EXERCISE PROMPT:
Scan the material below and copy every line holding the word "visible".

RECORDS FOR THE EXERCISE:

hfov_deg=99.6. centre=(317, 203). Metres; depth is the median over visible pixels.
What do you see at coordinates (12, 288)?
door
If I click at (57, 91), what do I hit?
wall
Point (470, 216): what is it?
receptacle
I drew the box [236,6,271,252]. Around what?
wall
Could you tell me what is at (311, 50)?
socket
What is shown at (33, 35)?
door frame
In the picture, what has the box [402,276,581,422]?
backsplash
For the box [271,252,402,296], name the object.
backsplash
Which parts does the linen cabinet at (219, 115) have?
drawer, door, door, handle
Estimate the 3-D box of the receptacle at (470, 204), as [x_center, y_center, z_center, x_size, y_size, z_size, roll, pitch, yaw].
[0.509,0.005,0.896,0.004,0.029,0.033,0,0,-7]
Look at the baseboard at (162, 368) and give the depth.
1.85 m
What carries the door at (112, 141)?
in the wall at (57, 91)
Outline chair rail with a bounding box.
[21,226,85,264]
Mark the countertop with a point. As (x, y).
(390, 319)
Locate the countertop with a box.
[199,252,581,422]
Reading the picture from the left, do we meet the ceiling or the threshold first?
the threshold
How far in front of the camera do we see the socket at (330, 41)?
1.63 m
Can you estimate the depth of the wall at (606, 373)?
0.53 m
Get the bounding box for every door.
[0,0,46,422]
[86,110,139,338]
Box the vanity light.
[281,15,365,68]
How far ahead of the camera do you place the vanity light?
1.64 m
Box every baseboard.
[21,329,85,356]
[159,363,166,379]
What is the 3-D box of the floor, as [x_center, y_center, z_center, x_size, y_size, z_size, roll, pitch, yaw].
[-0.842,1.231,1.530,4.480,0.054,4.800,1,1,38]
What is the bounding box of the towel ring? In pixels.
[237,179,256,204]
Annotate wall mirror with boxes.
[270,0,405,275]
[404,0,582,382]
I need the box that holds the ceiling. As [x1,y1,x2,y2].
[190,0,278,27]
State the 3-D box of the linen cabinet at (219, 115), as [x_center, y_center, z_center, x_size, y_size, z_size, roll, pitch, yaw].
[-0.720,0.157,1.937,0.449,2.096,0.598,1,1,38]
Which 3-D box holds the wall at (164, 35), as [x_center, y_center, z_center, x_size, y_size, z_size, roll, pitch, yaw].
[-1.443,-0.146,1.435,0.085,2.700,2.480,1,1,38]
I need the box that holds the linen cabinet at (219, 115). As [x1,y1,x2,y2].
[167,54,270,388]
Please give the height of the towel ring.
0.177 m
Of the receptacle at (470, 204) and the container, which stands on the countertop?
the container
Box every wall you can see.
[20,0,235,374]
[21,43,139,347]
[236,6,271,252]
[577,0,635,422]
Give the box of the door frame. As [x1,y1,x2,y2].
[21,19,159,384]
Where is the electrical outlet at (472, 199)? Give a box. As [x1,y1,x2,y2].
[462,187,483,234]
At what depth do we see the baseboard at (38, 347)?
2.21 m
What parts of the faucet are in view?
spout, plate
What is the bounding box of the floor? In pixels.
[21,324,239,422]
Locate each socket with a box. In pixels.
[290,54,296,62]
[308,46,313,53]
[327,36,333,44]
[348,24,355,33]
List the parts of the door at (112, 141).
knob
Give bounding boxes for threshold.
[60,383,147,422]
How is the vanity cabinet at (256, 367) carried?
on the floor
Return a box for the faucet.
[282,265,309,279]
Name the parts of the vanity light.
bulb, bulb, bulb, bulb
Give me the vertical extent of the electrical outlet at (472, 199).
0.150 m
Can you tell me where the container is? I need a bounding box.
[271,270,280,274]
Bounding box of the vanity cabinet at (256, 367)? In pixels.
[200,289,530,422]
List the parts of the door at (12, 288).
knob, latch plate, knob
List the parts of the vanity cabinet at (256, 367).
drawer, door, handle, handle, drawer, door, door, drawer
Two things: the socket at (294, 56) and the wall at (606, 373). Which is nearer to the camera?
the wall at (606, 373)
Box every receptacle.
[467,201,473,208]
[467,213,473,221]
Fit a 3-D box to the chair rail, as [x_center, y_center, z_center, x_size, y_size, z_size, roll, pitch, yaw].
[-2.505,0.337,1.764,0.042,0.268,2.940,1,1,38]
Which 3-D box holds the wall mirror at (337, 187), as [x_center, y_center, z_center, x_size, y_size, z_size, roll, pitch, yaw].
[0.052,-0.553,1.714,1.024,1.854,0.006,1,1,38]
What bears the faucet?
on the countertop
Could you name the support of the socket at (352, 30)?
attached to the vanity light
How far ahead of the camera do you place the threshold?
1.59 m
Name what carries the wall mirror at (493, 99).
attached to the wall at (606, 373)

==

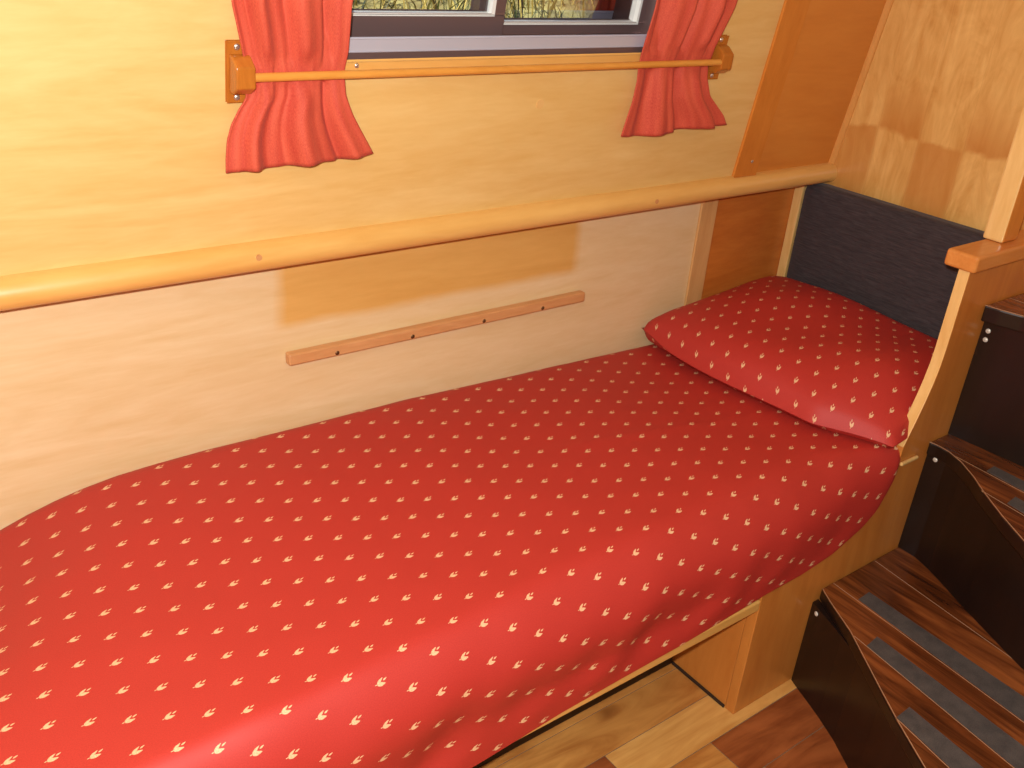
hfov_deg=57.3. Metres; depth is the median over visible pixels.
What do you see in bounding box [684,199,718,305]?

COMPLETED TASK:
hfov_deg=99.6. centre=(317, 203). Metres; depth is the median over visible pixels.
hfov_deg=57.3. Metres; depth is the median over visible pixels.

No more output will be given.